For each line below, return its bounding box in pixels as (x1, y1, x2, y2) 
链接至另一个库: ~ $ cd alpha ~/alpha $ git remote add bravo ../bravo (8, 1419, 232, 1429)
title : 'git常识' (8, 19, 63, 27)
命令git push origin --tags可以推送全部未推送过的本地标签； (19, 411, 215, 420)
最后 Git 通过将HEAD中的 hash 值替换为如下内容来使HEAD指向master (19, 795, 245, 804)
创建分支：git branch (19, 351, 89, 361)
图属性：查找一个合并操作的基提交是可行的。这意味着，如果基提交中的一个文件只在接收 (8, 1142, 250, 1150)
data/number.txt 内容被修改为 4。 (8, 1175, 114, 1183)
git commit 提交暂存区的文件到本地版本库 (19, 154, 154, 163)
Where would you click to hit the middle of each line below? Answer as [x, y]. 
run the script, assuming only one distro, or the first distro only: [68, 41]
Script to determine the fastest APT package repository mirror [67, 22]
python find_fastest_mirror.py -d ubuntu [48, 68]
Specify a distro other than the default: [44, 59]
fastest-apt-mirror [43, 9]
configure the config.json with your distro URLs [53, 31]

-- Work to complete --
Exactly as they appear above, transcribe the records in full.

-- Task output --
For each line below, return its bounding box in pixels as (x1, y1, x2, y2) 
链接至另一个库: ~ $ cd alpha ~/alpha $ git remote add bravo ../bravo (8, 1419, 232, 1429)
title : 'git常识' (8, 19, 63, 27)
命令git push origin --tags可以推送全部未推送过的本地标签； (19, 411, 215, 420)
最后 Git 通过将HEAD中的 hash 值替换为如下内容来使HEAD指向master (19, 795, 245, 804)
创建分支：git branch (19, 351, 89, 361)
图属性：查找一个合并操作的基提交是可行的。这意味着，如果基提交中的一个文件只在接收 (8, 1142, 250, 1150)
data/number.txt 内容被修改为 4。 (8, 1175, 114, 1183)
git commit 提交暂存区的文件到本地版本库 (19, 154, 154, 163)
Where would you click to hit the middle of each line below? Answer as [x, y]. 
run the script, assuming only one distro, or the first distro only: [68, 41]
Script to determine the fastest APT package repository mirror [67, 22]
python find_fastest_mirror.py -d ubuntu [48, 68]
Specify a distro other than the default: [44, 59]
fastest-apt-mirror [43, 9]
configure the config.json with your distro URLs [53, 31]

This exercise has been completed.